[Recorded data]
******************************

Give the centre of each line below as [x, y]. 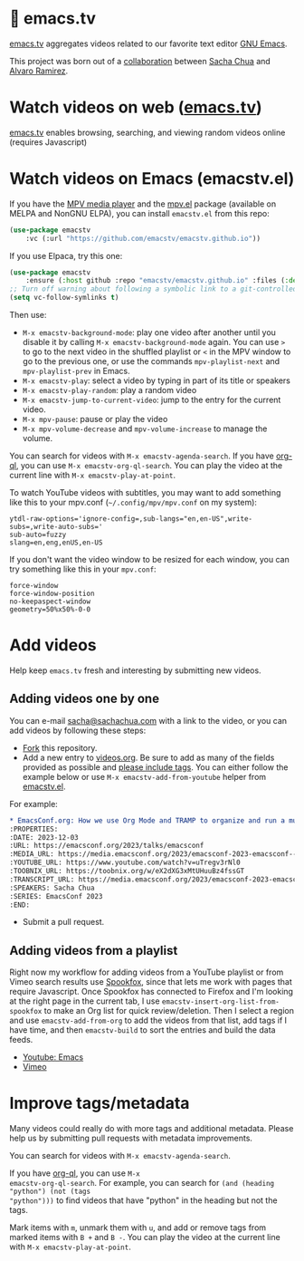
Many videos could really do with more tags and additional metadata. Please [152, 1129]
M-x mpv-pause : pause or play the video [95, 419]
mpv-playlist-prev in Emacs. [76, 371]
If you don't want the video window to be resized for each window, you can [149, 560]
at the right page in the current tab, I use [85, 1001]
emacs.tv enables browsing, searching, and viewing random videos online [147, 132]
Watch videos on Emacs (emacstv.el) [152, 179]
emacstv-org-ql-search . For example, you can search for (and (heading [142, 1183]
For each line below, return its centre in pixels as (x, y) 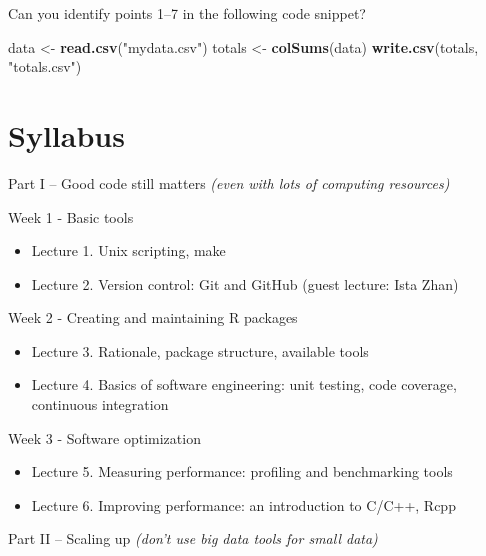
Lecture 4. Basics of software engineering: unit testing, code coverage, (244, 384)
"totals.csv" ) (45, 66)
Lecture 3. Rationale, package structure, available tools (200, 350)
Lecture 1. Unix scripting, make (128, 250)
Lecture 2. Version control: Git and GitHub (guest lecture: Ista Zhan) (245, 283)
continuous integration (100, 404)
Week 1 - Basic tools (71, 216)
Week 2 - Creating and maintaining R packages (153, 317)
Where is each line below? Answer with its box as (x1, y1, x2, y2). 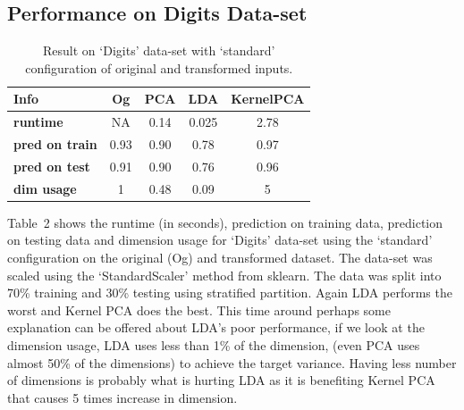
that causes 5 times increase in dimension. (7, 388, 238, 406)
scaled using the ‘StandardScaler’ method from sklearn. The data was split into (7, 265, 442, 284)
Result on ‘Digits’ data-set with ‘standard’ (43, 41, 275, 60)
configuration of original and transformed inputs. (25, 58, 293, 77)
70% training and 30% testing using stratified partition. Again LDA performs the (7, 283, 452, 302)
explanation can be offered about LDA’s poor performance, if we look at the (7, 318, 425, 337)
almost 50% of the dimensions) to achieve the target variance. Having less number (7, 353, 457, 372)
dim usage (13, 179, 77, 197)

******************************

_What is needed_
An exact repeat of the lines from the one containing "configuration of original" through the final line of the entries is the whole answer.

_Your solution_
configuration of original and transformed inputs. (25, 58, 293, 77)
70% training and 30% testing using stratified partition. Again LDA performs the (7, 283, 452, 302)
explanation can be offered about LDA’s poor performance, if we look at the (7, 318, 425, 337)
almost 50% of the dimensions) to achieve the target variance. Having less number (7, 353, 457, 372)
dim usage (13, 179, 77, 197)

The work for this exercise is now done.